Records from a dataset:
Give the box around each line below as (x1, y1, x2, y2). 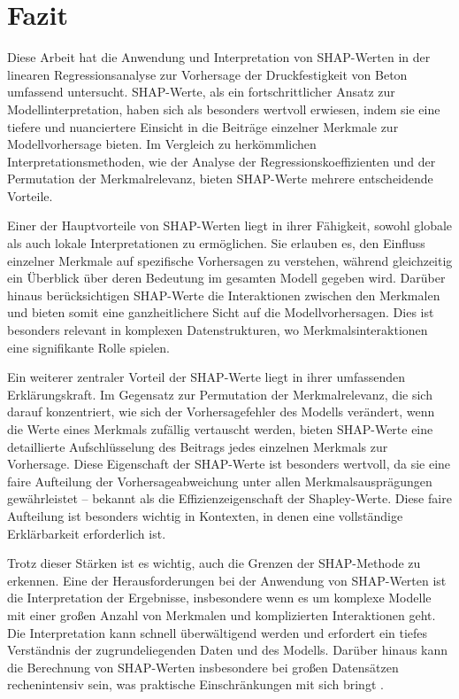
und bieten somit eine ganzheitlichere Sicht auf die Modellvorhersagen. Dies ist (7, 303, 434, 322)
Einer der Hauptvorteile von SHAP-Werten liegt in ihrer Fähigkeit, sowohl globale (7, 216, 453, 235)
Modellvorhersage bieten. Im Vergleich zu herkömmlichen (7, 135, 317, 153)
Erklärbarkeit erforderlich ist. (7, 524, 166, 542)
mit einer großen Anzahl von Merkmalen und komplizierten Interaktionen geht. (7, 605, 436, 624)
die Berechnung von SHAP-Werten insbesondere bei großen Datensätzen (7, 657, 399, 676)
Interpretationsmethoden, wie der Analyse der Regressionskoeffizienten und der (7, 151, 436, 170)
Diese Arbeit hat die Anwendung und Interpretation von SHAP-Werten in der (7, 48, 431, 66)
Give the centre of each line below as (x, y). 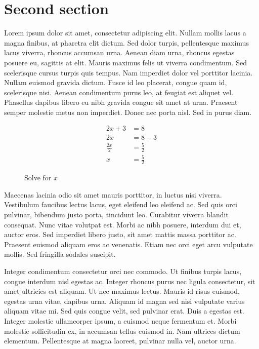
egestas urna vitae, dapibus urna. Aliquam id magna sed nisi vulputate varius (124, 301)
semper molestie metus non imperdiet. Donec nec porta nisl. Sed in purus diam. (128, 112)
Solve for (38, 178)
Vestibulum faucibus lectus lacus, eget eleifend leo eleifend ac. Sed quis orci (121, 204)
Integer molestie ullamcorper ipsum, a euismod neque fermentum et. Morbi (120, 321)
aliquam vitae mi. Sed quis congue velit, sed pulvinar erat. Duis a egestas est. (124, 311)
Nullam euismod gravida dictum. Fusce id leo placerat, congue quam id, (116, 82)
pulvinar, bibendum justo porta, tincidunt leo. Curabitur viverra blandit (116, 215)
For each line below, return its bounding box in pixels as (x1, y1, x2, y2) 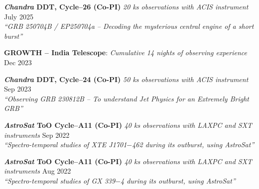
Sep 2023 (4, 84, 31, 94)
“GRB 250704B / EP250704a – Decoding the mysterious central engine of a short (4, 21, 254, 31)
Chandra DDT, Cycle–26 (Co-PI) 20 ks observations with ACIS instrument (4, 1, 249, 11)
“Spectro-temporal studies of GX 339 (4, 175, 116, 186)
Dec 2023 (4, 57, 32, 67)
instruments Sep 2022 (4, 129, 70, 140)
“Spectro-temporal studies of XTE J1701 (4, 139, 127, 150)
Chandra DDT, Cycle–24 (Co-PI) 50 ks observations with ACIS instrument (4, 74, 249, 84)
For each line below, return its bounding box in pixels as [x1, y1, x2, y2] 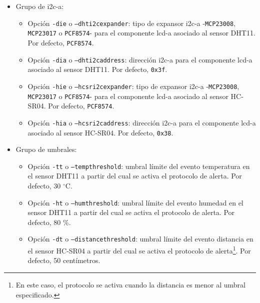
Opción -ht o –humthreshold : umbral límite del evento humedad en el [27, 197, 243, 207]
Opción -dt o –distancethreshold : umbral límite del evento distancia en [27, 233, 253, 244]
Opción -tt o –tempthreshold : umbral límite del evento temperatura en [27, 160, 250, 171]
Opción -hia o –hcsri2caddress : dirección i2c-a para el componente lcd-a [27, 117, 256, 127]
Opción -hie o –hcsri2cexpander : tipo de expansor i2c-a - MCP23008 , [27, 80, 239, 91]
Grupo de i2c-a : [15, 1, 64, 11]
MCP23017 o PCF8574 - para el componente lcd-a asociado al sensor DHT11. [27, 27, 255, 38]
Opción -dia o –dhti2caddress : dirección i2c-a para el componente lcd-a [27, 54, 252, 64]
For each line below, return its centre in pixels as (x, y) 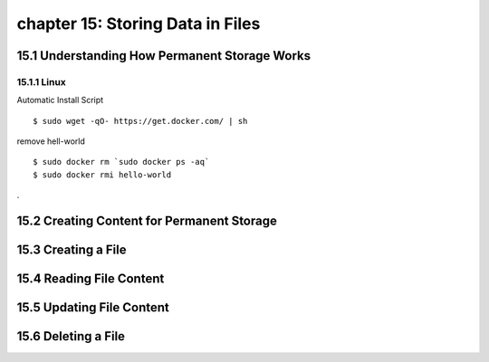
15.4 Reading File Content (91, 279)
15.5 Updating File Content (93, 308)
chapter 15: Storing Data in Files (139, 24)
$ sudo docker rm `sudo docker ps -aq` (121, 162)
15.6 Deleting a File (71, 336)
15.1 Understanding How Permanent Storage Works (164, 56)
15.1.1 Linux (42, 81)
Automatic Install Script (60, 100)
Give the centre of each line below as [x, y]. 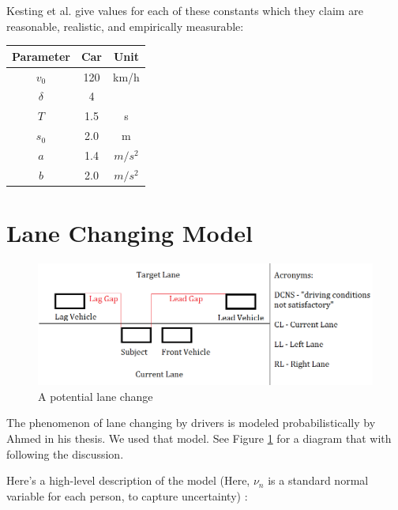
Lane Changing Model [130, 233]
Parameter [41, 56]
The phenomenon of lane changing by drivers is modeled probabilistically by [191, 423]
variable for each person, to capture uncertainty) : [127, 495]
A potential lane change [96, 396]
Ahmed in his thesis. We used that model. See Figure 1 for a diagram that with [199, 438]
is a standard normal [318, 480]
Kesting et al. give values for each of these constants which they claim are [185, 10]
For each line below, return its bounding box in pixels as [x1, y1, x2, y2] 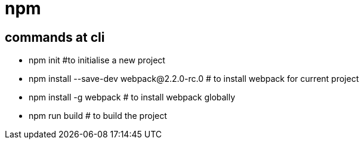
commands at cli [5, 29, 105, 45]
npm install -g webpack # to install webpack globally [29, 92, 236, 103]
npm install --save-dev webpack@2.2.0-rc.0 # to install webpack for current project [29, 73, 359, 84]
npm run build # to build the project [29, 111, 167, 121]
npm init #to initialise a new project [29, 55, 165, 66]
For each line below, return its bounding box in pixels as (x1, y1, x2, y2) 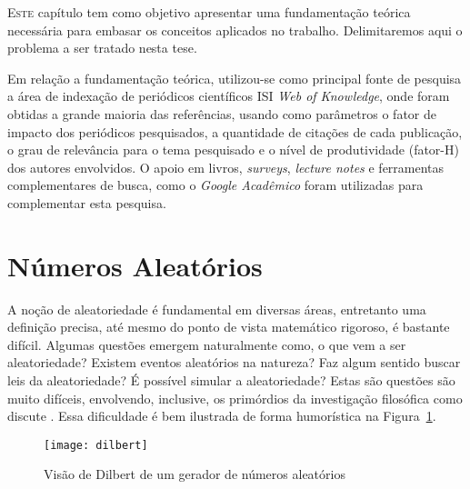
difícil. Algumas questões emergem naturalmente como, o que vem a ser (7, 334, 406, 354)
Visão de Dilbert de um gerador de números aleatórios (44, 464, 345, 484)
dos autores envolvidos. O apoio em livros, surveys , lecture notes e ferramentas (7, 157, 445, 176)
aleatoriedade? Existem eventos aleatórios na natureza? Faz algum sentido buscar (7, 353, 461, 372)
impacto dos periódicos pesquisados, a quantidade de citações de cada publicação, (7, 122, 463, 141)
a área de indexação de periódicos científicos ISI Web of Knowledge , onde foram (7, 86, 450, 105)
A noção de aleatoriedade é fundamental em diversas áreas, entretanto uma (7, 299, 426, 318)
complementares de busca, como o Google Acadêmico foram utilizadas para (7, 175, 424, 195)
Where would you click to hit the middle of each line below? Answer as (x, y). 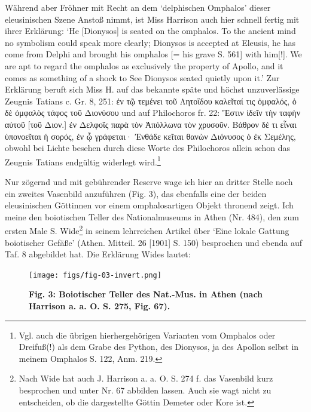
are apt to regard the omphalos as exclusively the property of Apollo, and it (144, 65)
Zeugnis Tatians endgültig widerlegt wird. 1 (83, 161)
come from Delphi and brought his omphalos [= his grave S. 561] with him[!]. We (153, 54)
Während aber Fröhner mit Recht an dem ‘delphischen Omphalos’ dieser (138, 7)
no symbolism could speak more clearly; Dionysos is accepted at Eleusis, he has (150, 42)
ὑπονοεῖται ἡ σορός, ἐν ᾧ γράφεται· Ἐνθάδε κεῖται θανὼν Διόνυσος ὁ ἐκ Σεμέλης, (150, 136)
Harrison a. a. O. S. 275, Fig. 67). (100, 306)
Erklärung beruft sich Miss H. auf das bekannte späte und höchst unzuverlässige (152, 89)

◆ **What is expected**:
Please state the number of lines above that hold the string "aleatoriedade", with nothing else added.

◆ **Result for this exercise**:
2